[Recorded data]
================

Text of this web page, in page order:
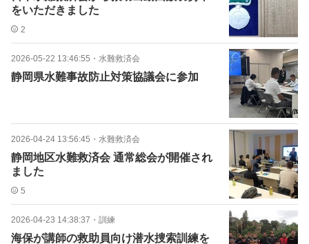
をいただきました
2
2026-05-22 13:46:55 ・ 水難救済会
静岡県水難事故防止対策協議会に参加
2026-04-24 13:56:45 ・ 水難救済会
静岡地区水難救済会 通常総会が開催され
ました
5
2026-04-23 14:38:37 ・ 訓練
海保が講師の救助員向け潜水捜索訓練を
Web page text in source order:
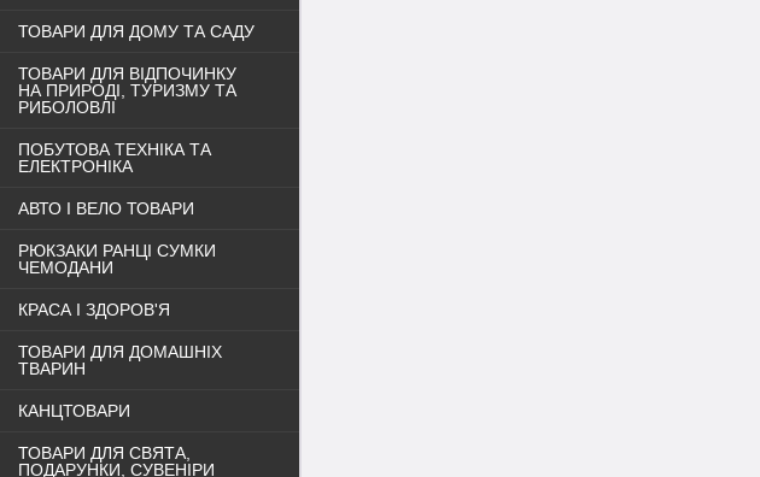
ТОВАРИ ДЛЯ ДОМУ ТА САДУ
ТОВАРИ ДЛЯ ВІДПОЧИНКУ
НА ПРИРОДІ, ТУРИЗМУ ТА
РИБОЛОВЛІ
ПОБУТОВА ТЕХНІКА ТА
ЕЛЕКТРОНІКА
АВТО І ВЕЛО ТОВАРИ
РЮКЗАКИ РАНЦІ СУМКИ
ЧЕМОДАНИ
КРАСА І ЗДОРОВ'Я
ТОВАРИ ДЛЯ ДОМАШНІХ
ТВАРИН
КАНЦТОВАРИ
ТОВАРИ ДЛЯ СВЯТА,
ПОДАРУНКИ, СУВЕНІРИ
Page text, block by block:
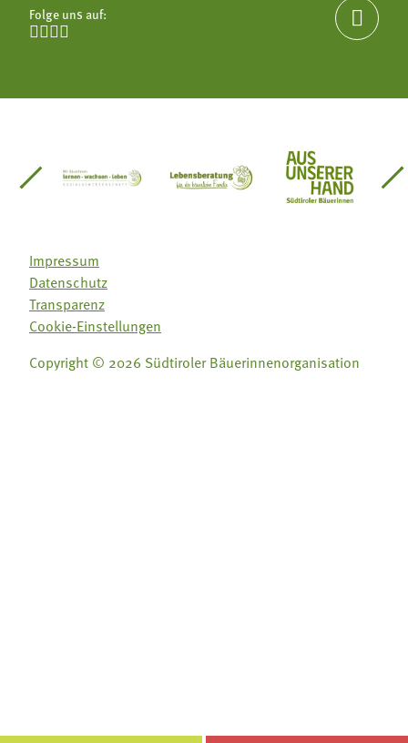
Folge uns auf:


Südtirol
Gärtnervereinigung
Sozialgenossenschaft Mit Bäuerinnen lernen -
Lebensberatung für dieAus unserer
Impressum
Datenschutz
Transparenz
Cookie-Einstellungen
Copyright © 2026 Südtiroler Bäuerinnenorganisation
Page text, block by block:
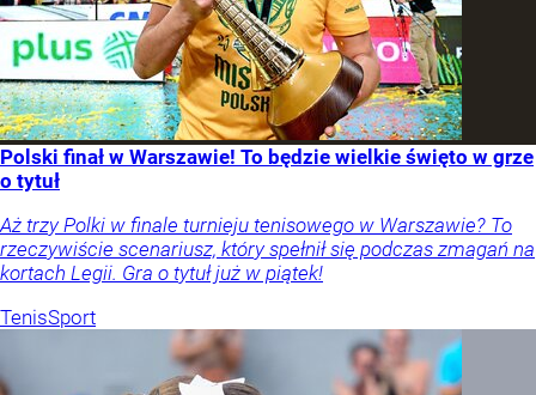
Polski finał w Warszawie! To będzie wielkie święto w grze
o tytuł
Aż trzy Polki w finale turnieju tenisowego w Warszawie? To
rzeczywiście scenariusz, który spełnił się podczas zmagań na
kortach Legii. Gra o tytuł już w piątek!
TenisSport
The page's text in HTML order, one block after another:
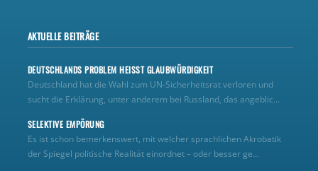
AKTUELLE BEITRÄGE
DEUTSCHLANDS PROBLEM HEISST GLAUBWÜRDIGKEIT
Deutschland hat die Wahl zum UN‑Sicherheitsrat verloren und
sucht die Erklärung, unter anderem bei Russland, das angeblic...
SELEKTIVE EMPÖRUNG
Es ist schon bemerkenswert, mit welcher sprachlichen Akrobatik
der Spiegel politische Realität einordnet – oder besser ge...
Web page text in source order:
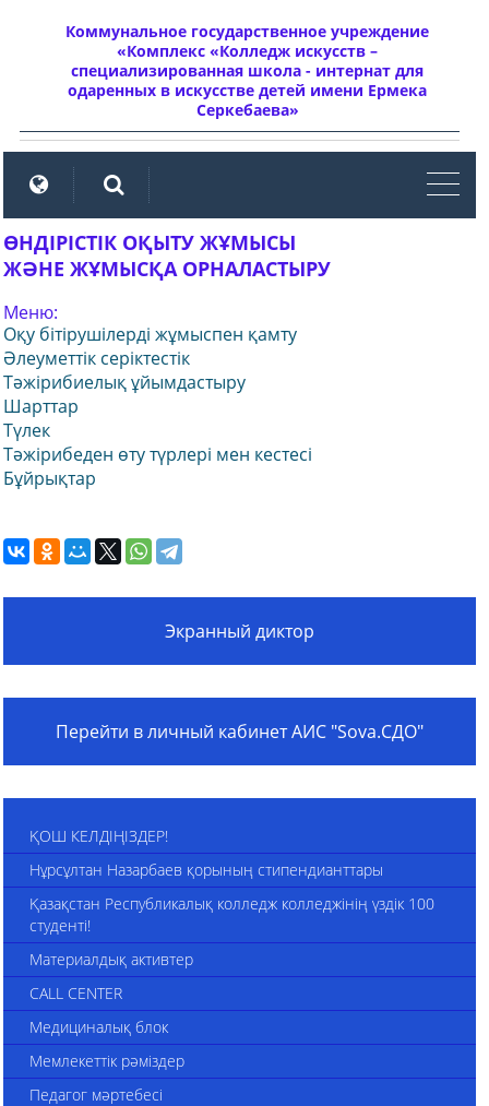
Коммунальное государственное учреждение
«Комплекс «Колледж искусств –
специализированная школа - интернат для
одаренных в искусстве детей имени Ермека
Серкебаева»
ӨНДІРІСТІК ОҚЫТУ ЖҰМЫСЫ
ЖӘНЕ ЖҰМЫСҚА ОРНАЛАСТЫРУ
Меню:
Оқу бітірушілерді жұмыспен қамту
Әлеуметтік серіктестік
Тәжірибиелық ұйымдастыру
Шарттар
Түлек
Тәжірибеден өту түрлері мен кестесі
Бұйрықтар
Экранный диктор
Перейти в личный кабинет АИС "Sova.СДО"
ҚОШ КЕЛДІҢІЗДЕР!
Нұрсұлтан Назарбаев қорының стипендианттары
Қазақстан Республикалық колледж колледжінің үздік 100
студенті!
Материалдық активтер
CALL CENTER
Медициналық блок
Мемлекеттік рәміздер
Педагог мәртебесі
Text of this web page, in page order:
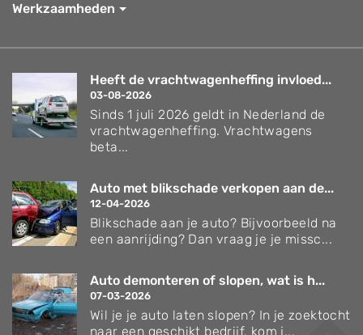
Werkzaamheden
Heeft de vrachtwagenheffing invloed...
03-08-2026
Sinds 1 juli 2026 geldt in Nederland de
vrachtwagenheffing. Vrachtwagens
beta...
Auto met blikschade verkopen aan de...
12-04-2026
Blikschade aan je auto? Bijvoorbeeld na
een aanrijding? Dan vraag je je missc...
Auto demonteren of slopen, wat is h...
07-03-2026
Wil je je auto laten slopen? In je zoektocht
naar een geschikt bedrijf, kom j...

================

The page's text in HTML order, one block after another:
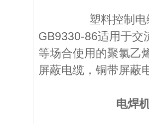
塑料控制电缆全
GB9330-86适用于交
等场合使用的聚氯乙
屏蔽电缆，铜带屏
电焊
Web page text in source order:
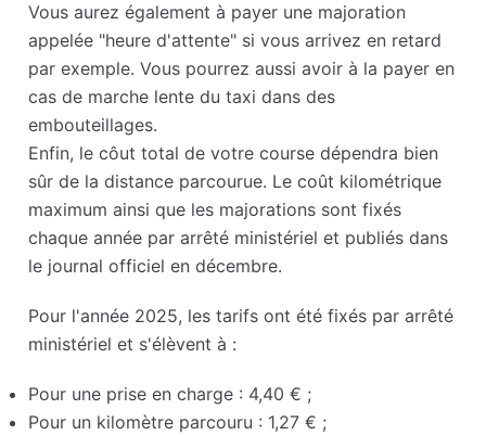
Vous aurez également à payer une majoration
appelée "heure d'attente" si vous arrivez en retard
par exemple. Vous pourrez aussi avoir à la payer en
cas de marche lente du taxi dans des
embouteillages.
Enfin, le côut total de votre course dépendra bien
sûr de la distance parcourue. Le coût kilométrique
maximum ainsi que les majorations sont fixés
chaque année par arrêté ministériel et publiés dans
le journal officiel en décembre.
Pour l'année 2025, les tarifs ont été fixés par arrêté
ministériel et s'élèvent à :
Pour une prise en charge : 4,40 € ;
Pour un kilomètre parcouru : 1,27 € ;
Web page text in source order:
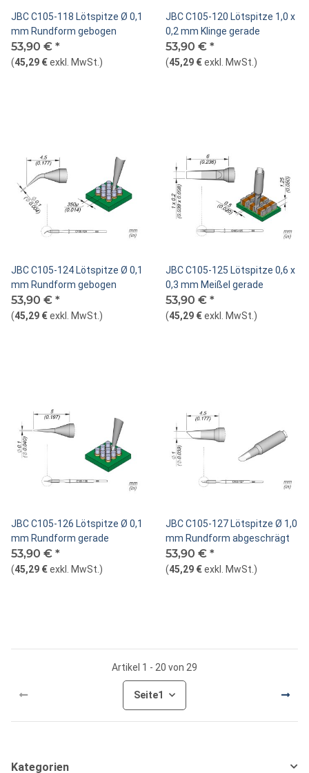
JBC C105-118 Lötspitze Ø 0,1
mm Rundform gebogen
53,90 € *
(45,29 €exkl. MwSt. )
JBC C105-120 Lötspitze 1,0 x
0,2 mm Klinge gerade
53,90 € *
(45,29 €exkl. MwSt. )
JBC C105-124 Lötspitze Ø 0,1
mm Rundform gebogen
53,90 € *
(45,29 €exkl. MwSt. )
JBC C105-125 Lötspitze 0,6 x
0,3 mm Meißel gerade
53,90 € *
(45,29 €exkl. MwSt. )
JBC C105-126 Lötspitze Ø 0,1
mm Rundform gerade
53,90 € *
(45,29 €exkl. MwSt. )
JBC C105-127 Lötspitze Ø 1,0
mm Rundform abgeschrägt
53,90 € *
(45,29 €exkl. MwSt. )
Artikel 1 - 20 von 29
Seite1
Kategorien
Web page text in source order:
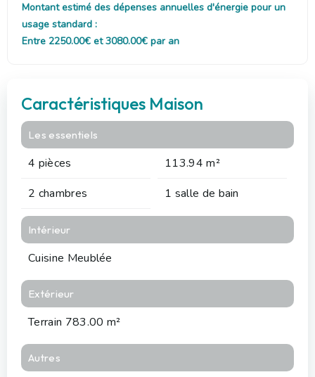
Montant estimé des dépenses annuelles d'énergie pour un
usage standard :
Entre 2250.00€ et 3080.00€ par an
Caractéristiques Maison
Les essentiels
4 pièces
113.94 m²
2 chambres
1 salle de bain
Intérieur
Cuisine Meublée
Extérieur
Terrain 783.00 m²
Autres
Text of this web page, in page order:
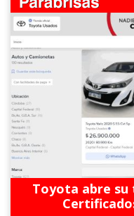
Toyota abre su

================

Reproduce the data above exactly, but only the lines from the one showing "Коммунальное государственное учреждение" through the one showing "Wil je je auto laten slopen? In je zoektocht", with both ends kept and the pictures left out.

Коммунальное государственное учреждение
«Комплекс «Колледж искусств –
специализированная школа - интернат для
одаренных в искусстве детей имени Ермека
Серкебаева»
ӨНДІРІСТІК ОҚЫТУ ЖҰМЫСЫ
ЖӘНЕ ЖҰМЫСҚА ОРНАЛАСТЫРУ
Меню:
Оқу бітірушілерді жұмыспен қамту
Әлеуметтік серіктестік
Тәжірибиелық ұйымдастыру
Шарттар
Түлек
Тәжірибеден өту түрлері мен кестесі
Бұйрықтар
Экранный диктор
Перейти в личный кабинет АИС "Sova.СДО"
ҚОШ КЕЛДІҢІЗДЕР!
Нұрсұлтан Назарбаев қорының стипендианттары
Қазақстан Республикалық колледж колледжінің үздік 100
студенті!
Материалдық активтер
CALL CENTER
Медициналық блок
Мемлекеттік рәміздер
Педагог мәртебесі
Text of this web page, in page order:
Werkzaamheden
Heeft de vrachtwagenheffing invloed...
03-08-2026
Sinds 1 juli 2026 geldt in Nederland de
vrachtwagenheffing. Vrachtwagens
beta...
Auto met blikschade verkopen aan de...
12-04-2026
Blikschade aan je auto? Bijvoorbeeld na
een aanrijding? Dan vraag je je missc...
Auto demonteren of slopen, wat is h...
07-03-2026
Wil je je auto laten slopen? In je zoektocht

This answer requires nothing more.